There’s been a lot of talk about the children’s book My Beautiful Mommy, it’s all about explaining to a child that mommy needs a tummy tuck and breast implants and after that she’s even more beautiful. Just typing that sentence made me want to throw up but I haven’t blogged about it because the book is coming from a vanity press and will sell approximately 0 – 10 copies, if that. Even knowing that though there’s something about the coverage that’s been bothering me and Laurie and Debbie over at Body Impolitic hit the nail on the head with their post on the subject. It’s not the book so much as the kind of coverage it has received and the validation that gives it.

Pat over at Token Minorities has written part two of his Suggestions for Talking about Race and Games and these are especially useful for those of us who get into heated discussions involving identity politics. Pat confronts us over the fact that you won’t convert most people, and talks about investing so much energy in these discussions. I’ve learned a lot of the lessons he talks about the hard way, now I’m more likely to engage someone a couple of times and then back away. For me it’s more about trying to show people (the person I’m arguing with as well as the people that may be watching) another way of thinking about something. Head over and read it Pat has some good points on why to engage and why not to.

So I have my issues with GLAAD (unsurprising they’re some of the same issues I have with the HRC and other mainstream GLBT organizations) but apparently they took notice of the Hanes ads and sent off a strongly worded email. It got an apology from Hanes who backpedaled as quickly as possible and stated that they had never actually approved the ads and they we offended too. I’m a little…not angry exactly but perturbed by excerpted part of the GLAAD letter: “The use of the f-word and other hateful slurs to sell products is reprehensible.” I’m just a little bothered that they summarized the two other ads with “hateful slurs”. Presumably they didn’t say n-word and p-word because they are a GLBT organization and that’s what they focus on but they failed to think that some GLBT people are People of Color as well. I don’t know maybe this is all informed by my issues with GLAAD, which I think only really represents the rights of rich, white, gay males but it just irks me.  

 

Hanes Tagless Underwear Ad Campaign Uses Slurs

Wow, really just wow.  

If it were artwork I think the ads would be really thought provoking and interesting about the weight of certain words and the stereotypes they carry with them.

The campaign is not art however it is an AD and is idiotic, I mean for real. This AD is being used to sell tagless underwear I find it offensive and fucked-up to use these hurtful words for commercial gain. Also as my friend Robin questioned “Who designed it? How do they know about the baggage of dragging those words around?” And she’s right. Had this been done by an activist artist, who had experience with the slur (tag) in question, attempting to interrogate the way we use these words and live with their weight and horror it would be one thing but it’s not it’s another big business company trying to be shocking and offensive. They are trying to say that these tags carry baggage and with all those tags wouldn’t it be better to have tagless underwear. That’s not a reason to use this type of language to me.

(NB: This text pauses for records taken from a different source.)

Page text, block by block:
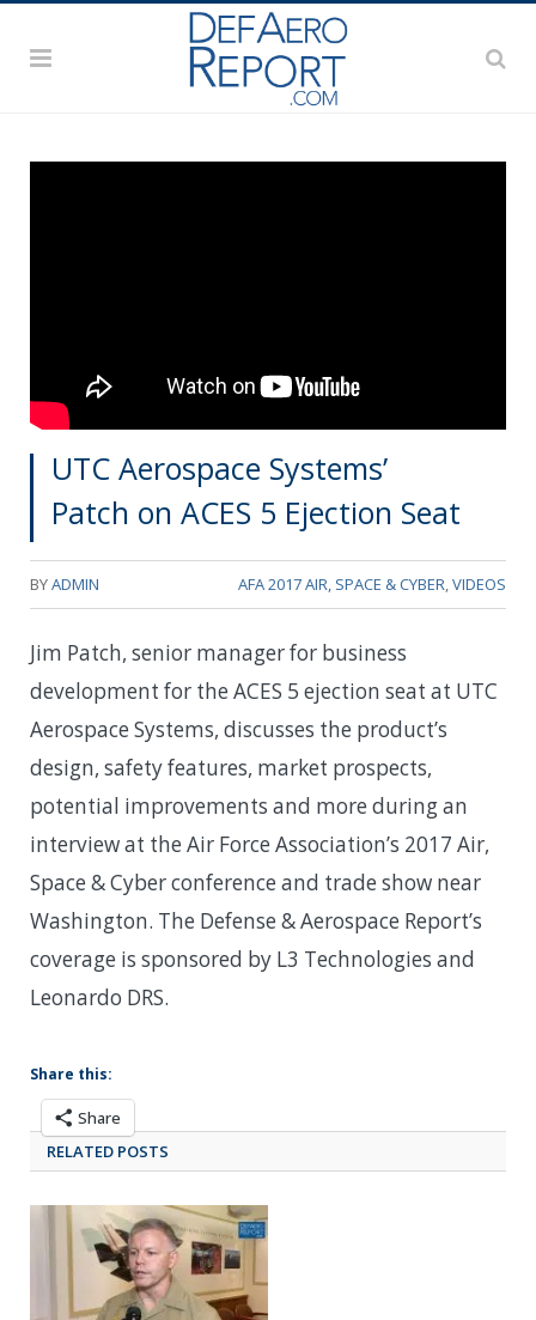
UTC Aerospace Systems’
Patch on ACES 5 Ejection Seat
BYADMIN AFA 2017 AIR, SPACE & CYBER VIDEOS
Jim Patch, senior manager for business
development for the ACES 5 ejection seat at UTC
Aerospace Systems, discusses the product’s
design, safety features, market prospects,
potential improvements and more during an
interview at the Air Force Association’s 2017 Air,
Space & Cyber conference and trade show near
Washington. The Defense & Aerospace Report’s
coverage is sponsored by L3 Technologies and
Leonardo DRS.
Share this:
Share
RELATED POSTS

The Paki one carries extra weight since these were created by the Bombay division of McCann Erickson and most of us know of the antagonism between India and Pakistan but they are all an attempt to use the pain of words that have used to insult, dehumanize and destroy people’s self-worth to sell some underwear. No, wait I need to repeat that: They are using the words nigger, paki and faggot to sell tagless underwear.

via towelroad

Whew *deep breath* OKay now that I’ve got that out of my system what do you guys think?

Edited To Add: Talking to Catherine below made me wonder, exactly who is being targeted by this ad campaign? It’s not people of African diaspora, Queer folks or Pakistanis because you don’t court csomeone by using a word they associate with pain and terror, so exactly who are they courting by playing to stereotypes?
*sigh* Do I even need to say it?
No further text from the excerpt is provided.